Curator: Too many Forcemerge Tasks


#1

Hi,
I have enabled forcemerge management via curator and it is causing us an issue. That is, after enabling it late on Thursday we now have 1400+ running tasks. This is not a large cluster and so is causing widespread issues.
Config file looks like this:

  action_forcemerge.yml: |-
    ---
    actions:
      1:
        action: forcemerge
        description: "Perform forcemerge operation on rolled indices"
        options:
          max_num_segments: 1
          timeout_override: 21600
          ignore_empty_list: true
          delay: 300
          disable_action: true
        filters:
        - filtertype: age
          source: creation_date
          direction: older
          unit: days
          unit_count: 1
        - filtertype: forcemerged
          max_num_segments: 1
          exclude: true

It's triggered from a cronjob which runs once per day...

However, the tasks that are running are not cancellable. So, how can I clear them down? They don't seem to be active in that segment counts have not fallen to 1 per shard with 4 merges currently running against today's index (1 per shard).

Regards,
D


(Aaron Mildenstein) #2

Action 1 will not run with this set. I don't think your forcemerges are even happening.

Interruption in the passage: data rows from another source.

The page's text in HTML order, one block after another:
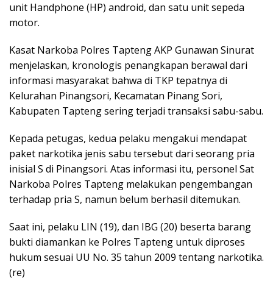
unit Handphone (HP) android, dan satu unit sepeda
motor.
Kasat Narkoba Polres Tapteng AKP Gunawan Sinurat
menjelaskan, kronologis penangkapan berawal dari
informasi masyarakat bahwa di TKP tepatnya di
Kelurahan Pinangsori, Kecamatan Pinang Sori,
Kabupaten Tapteng sering terjadi transaksi sabu-sabu.
Kepada petugas, kedua pelaku mengakui mendapat
paket narkotika jenis sabu tersebut dari seorang pria
inisial S di Pinangsori. Atas informasi itu, personel Sat
Narkoba Polres Tapteng melakukan pengembangan
terhadap pria S, namun belum berhasil ditemukan.
Saat ini, pelaku LIN (19), dan IBG (20) beserta barang
bukti diamankan ke Polres Tapteng untuk diproses
hukum sesuai UU No. 35 tahun 2009 tentang narkotika.
(re)
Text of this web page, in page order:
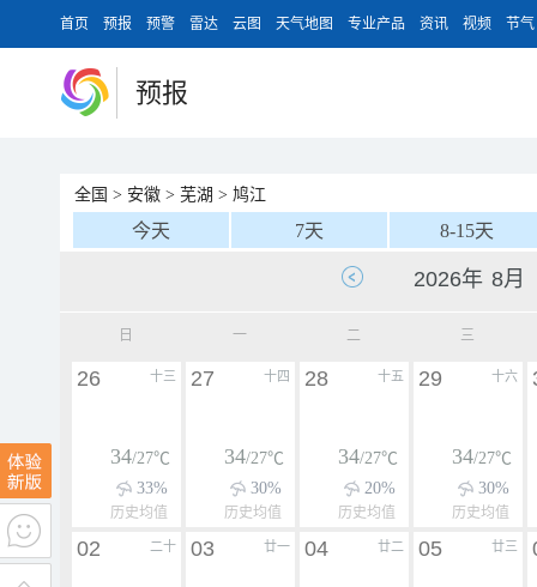
首页 预报 预警 雷达 云图 天气地图 专业产品 资讯 视频 节气
预报
全国 > 安徽 > 芜湖 > 鸠江
今天 7天 8-15天
日 一 二 三
十三
26
34/27℃
33%
历史均值
十四
27
34/27℃
30%
历史均值
十五
28
34/27℃
20%
历史均值
十六
29
34/27℃
30%
历史均值
二十
02 廿一
03 廿二
04 廿三
05

Also, if your Curator filters select 10 indices, Curator will only request one forcemerge at a time, as sending those concurrently would be too much I/O for Elasticsearch to try to manage at once. I repeat, Curator only permits a single forcemerge to run at a time. Additionally, once a single forcemerge request has been made to Elasticsearch, others will be blocked until the first one is finished. Elasticsearch will only handle 1 forcemerge request at a time.

I'm not sure where you got the 1400 number, but forcemerges do not show up in the _tasks API that I have ever seen. I looked to see if I could detect them that way, and found that I could not.


#3

Ah sorry, this is an updated version of the action that is now disabled. It was active until this morning. Sorry for that :slight_smile:


#4

@theuntergeek So, treat that config as if it is active...


(Aaron Mildenstein) #5

The rest of my initial answer does treat it as if it is active. My answer is still applicable.


#6

Perhaps there's something happening with the container running the job. I'll focus on that for now. Thank you...


(system) #7

This topic was automatically closed 28 days after the last reply. New replies are no longer allowed.